Fortunately (though certainly not by coincidence), there was far
greater agreement amongst computer manufacturers about
the arithmetic models to be used at the time Java was developed than
when
Fortran was originally developed, so that this restricted model
is not as limiting as it would have been even as late as 1985 or even
1990.
There are still plenty of machines for which it is a problem but they
don't seem to have much market share (and I suppose emulators can
be used when efficiency is not an issue).
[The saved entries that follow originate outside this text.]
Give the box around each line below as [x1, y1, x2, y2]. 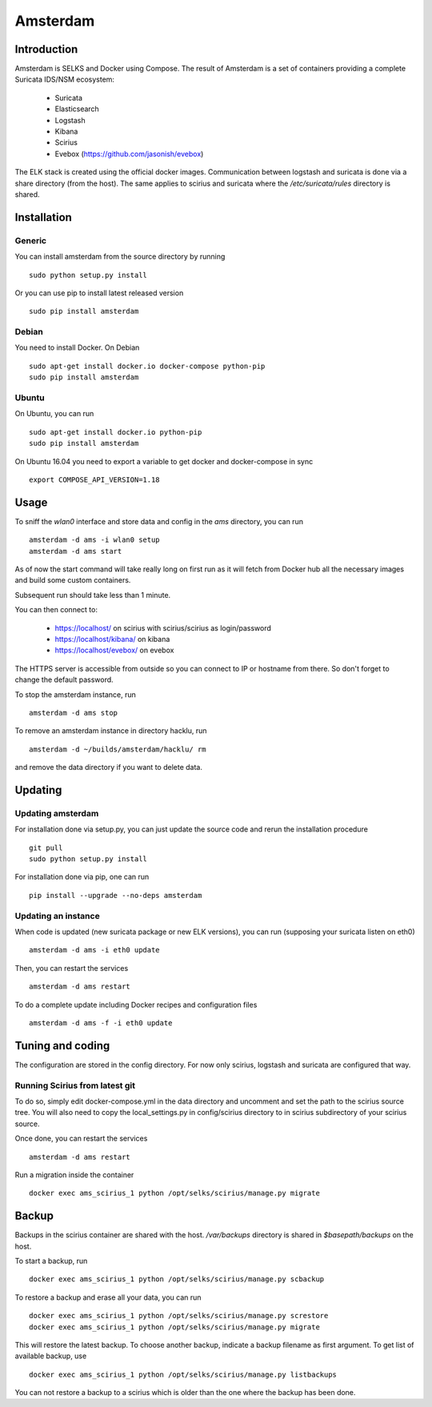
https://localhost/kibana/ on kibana [54, 634, 170, 643]
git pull [29, 843, 63, 852]
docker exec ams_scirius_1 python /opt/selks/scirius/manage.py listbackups [29, 1369, 338, 1379]
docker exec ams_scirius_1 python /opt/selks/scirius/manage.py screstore [29, 1311, 329, 1321]
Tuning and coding [14, 1039, 110, 1052]
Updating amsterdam [14, 808, 99, 819]
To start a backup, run [14, 1256, 88, 1265]
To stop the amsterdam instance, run [14, 689, 136, 699]
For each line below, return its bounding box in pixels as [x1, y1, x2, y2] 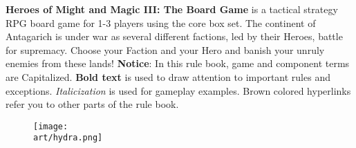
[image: [33, 121, 68, 131]
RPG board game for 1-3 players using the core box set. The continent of [6, 15, 316, 30]
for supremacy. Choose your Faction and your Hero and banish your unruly [6, 42, 325, 57]
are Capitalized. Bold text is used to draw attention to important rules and [6, 69, 330, 84]
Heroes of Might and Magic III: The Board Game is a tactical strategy [6, 2, 338, 16]
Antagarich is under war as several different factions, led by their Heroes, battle [6, 29, 343, 44]
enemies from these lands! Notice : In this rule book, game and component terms [6, 56, 350, 71]
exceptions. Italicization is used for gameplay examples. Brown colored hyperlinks [6, 83, 351, 98]
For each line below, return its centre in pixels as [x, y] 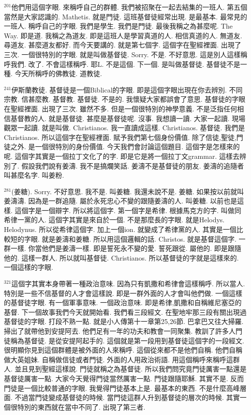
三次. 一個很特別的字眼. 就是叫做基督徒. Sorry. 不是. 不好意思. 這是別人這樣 [122, 54]
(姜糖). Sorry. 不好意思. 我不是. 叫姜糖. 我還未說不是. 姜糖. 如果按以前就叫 [128, 191]
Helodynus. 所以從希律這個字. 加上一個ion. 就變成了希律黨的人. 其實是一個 [120, 229]
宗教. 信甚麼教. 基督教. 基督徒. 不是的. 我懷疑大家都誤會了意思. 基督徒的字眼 [125, 99]
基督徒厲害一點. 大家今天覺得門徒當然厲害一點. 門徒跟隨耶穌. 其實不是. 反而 [124, 378]
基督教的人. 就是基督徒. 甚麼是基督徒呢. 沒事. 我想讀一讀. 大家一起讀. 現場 [128, 118]
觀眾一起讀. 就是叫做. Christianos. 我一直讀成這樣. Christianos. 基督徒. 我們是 [125, 128]
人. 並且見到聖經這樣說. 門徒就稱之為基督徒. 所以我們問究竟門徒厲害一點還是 [125, 369]
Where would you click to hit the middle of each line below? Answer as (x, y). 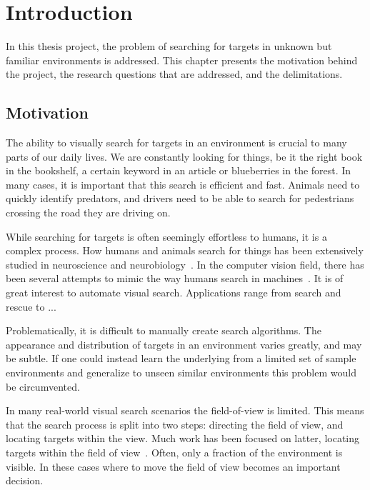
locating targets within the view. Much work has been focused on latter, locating (183, 438)
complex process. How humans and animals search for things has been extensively (185, 250)
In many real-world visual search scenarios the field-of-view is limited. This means (185, 410)
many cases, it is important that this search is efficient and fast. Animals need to (183, 184)
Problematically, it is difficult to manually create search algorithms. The (164, 330)
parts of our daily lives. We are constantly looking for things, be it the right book (184, 156)
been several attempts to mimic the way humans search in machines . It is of (175, 278)
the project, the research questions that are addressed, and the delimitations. (174, 74)
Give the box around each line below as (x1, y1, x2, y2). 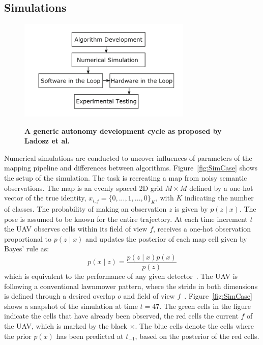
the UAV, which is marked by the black (4, 320, 127, 331)
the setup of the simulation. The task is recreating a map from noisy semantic (4, 172, 247, 183)
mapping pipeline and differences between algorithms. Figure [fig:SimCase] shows (4, 162, 258, 173)
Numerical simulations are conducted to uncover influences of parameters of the (4, 152, 252, 163)
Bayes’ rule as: (4, 243, 49, 254)
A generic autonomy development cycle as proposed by (24, 125, 222, 136)
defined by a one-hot (189, 182, 253, 193)
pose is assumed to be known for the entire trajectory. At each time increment (4, 213, 248, 224)

Even the first release of Java did run into this issue. Most
implementations
of Java 1.0 on PC's were non-compliant with the restrictive arithemtic
model that was in the original standard -- I think this includes
Sun's own implementation for PCs. The next release loosened
the requirements on the model a little to make reasonably efficient
implementations on PCs feasible.
That's why I said in my earlier message that Fortran is more portable
since it can fit naturally into a much wider variety of environments
than Java can, e.g., even on machines which use decimal rather than
binary numbers. I could run the first program I wrote, a random
numbers
finder, on the IBM 1620 and I believe it would probably run correctly
with
essentially no changes on the computer I'm writing this on -- though
I've long since lost the cards it was punched on. I find it unlikely
that there will be a port of Java to the IBM 1620 so here's a test
of portability where Fortran might win...
However that same flexibility means that legal Fortran
programs can and do give somewhat different results on different
machines
or even on the same machine using different compilers. Usually this
isn't an issue, but it can occasionally be a real problem.
For most of us peons who need to port software from one machine to
another
this is rarely an issue that we need to address. Occasionally it
might come up when we consider the language in which we are going
to write an application. However, both Java and standard Fortran are
very
widely portable among the machines commonly in use today.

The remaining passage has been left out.